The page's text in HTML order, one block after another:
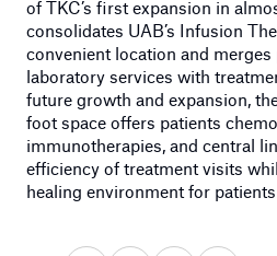
of TKC’s first expansion in
consolidates UAB’s Infusion
convenient location and merges
laboratory services with
future growth and expansion,
foot space offers patients
immunotherapies, and central
efficiency of treatment visits
healing environment for
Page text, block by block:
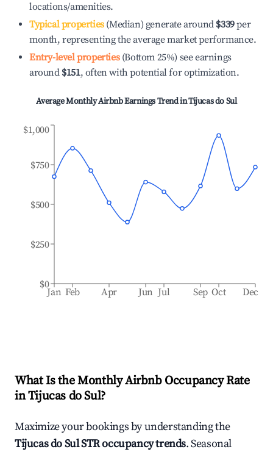
locations/amenities.
Typical properties(Median) generate around $339per
month, representing the average market performance.
Entry-level properties(Bottom 25%) see earnings
around $151, often with potential for optimization.
Average Monthly Airbnb Earnings Trend inTijucas do Sul
Jan Feb Apr Jun Jul Sep Oct Dec
$0
$250
$500
$750
$1,000
What Is the Monthly Airbnb Occupancy Rate
inTijucas do Sul?
Maximize your bookings by understanding the
Tijucas do SulSTR occupancy trends. Seasonal
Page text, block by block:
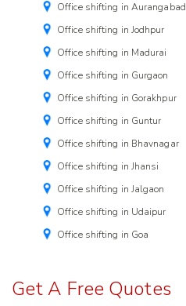
Office shifting in Aurangabad
Office shifting in Jodhpur
Office shifting in Madurai
Office shifting in Gurgaon
Office shifting in Gorakhpur
Office shifting in Guntur
Office shifting in Bhavnagar
Office shifting in Jhansi
Office shifting in Jalgaon
Office shifting in Udaipur
Office shifting in Goa
Get A Free Quotes
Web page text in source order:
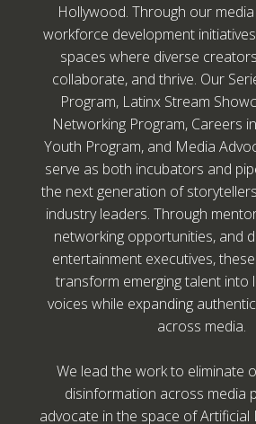
Hollywood. Through our
workforce development
spaces where diverse
collaborate, and thrive. Our
Program, Latinx Stream
Networking Program, Careers
Youth Program, and Media
serve as both incubators and
the next generation of
industry leaders. Through
networking opportunities, and
entertainment executives,
transform emerging talent into
voices while expanding
across media.
We lead the work to eliminate
disinformation across media
advocate in the space of Artificial
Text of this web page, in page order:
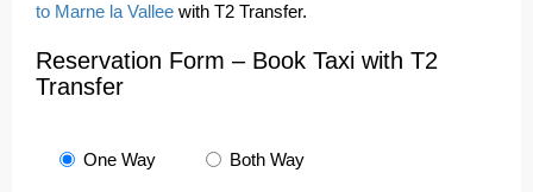
to Marne la Vallee with T2 Transfer.
Reservation Form – Book Taxi with T2
Transfer
One Way Both Way
------------
About this task
Output an exact copy of the lines from the one with "across media." through the closing line of the records, inclusive, without any images.

Solved problem
across media.
We lead the work to eliminate
disinformation across media
advocate in the space of Artificial
Text of this web page, in page order:
to Marne la Vallee with T2 Transfer.
Reservation Form – Book Taxi with T2
Transfer
One Way Both Way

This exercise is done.